**EXERCISE BRIEF:**
Your answer should be the lines of the data below that contain "spring".

**EXERCISE INPUTS:**

☆ ☆ ☆ ☆ ☆ ☆ ☆

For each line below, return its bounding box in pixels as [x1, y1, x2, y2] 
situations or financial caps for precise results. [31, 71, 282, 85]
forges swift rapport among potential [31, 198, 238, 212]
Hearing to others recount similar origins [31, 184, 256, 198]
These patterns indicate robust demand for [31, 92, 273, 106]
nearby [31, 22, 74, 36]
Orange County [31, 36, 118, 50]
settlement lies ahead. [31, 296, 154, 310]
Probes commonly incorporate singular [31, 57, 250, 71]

☆ ☆ ☆ ☆ ☆ ☆ ☆

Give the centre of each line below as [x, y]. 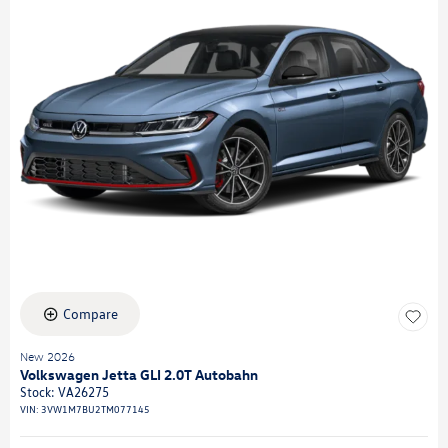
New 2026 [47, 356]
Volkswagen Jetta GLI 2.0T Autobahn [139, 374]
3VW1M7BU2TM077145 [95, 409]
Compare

☆ ☆ ☆ ☆ ☆ ☆ ☆

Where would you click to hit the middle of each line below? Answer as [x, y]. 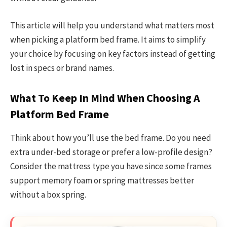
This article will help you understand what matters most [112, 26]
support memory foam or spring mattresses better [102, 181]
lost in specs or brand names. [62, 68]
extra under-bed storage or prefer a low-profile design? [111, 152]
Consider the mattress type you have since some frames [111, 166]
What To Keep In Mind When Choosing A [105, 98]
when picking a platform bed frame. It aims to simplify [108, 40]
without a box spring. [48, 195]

☆ ☆ ☆ ☆ ☆ ☆ ☆

**TASK RESULT:**
support memory foam or spring mattresses better [102, 181]
without a box spring. [48, 195]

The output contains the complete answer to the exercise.